Lo stabilisce un giudizio della Corte di giustizia europea bocciando le deroghe del governo Sotto accusa la catena dei subappalti. Ancora ieri altre due vittime sul lavoro

Piaccia o no, le leggi europee sulla sicurezza sul lavoro valgono anche per l’Italia. Lo ha sentenziato la Corte di giustizia europea bocciando alcune deroghe previste dal nostro governo. In pratica se all’interno di un sito operano più imprese (leggi subappalti), deve esserci un coordinatore per la sicurezza. Vale per tutti. Mentre le nostre norme «allentano » le maglie e prevedono, ad esempio, deroghe per i lavori privati in edilizia. «Meno male che c’è l’Europa – commenta Sergio Cofferati -. È di grandissima importanza il giudizio emesso dalla Corte che depenna la deroga che la legge italiana concedeva».Un giudizio importante in sé, per l’eurodeputato pd, «e lo è ancora di più in una fase nella quale la sicurezza di chi lavora è sacrificata sull’altare di un’indistinta riduzione dei costi fissi d’impresa». Le troppe morti ed i troppi infortuni sul lavoro si combattono con investimenti mirati alla sicurezza «e con l’applicazione rigorosa delle norme, senza eccezione alcuna». Questo rigore in Italia non c’è. E anche le campagne di comunicazione del governo si prestano a pesanti critiche. Lo spot con lo slogan «Sicurezza sul lavoro.
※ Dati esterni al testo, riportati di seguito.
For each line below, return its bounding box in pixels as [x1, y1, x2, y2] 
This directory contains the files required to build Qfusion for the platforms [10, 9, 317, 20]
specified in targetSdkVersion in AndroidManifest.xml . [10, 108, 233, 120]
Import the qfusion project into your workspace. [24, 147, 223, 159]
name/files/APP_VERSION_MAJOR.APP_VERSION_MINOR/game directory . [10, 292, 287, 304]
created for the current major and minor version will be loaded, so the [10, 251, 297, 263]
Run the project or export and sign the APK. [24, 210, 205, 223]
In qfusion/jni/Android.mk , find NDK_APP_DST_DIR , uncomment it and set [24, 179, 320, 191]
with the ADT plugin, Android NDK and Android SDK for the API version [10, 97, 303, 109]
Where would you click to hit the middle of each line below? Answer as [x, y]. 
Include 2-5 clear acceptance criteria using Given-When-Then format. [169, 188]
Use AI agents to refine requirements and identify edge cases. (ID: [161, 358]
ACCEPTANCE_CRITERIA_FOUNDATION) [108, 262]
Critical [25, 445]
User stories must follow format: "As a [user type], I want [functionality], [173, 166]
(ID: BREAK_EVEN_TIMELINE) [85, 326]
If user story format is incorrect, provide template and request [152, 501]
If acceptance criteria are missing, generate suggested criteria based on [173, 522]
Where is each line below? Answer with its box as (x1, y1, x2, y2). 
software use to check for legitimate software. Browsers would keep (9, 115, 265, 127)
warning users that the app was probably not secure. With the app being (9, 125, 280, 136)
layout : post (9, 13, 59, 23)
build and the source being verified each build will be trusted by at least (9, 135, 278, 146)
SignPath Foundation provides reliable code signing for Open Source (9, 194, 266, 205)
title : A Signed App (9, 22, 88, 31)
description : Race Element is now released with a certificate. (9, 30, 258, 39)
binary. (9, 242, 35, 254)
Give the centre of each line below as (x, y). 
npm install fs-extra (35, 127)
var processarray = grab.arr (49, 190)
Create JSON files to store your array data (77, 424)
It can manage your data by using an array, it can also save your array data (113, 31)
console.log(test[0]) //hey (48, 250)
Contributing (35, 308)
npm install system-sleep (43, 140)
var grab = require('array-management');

La pretende chi si vuol bene», scarica di fatto tutte o molte responsabilità sui lavoratori. È in corso una raccolta di firme (a fianco la prima pagina de l’Unità di ieri) per chiedere che la campagna del ministero del Welfare venga fermata. «È un fatto importante» dice in proposito il segretario confederale della Cgil Vincenzo Scudieri, non è possibile che «si scarichi tutto sui lavoratori». È evidente che anche l’impresa deve rispondere delle «proprie responsabilità». Quello spot «offende i lavoratori», afferma l’assessore alla sicurezza della regione Umbria, Stefano Vinti. «Il governo lo ritiri e applichi la normativa piuttosto di smantellarla».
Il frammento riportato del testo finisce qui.